--- Work order ---
Identify the line in which "bounded cost guarantees." appears, then reproduce that line and all remaining lines of the records word for word.
____________
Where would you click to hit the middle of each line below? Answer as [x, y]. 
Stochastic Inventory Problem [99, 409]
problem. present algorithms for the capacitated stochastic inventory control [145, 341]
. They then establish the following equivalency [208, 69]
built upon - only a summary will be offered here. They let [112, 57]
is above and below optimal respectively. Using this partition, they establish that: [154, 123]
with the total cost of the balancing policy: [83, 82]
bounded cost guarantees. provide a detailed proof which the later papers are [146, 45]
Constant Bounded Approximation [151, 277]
____________
--- Response box ---
bounded cost guarantees. provide a detailed proof which the later papers are [146, 45]
Constant Bounded Approximation [151, 277]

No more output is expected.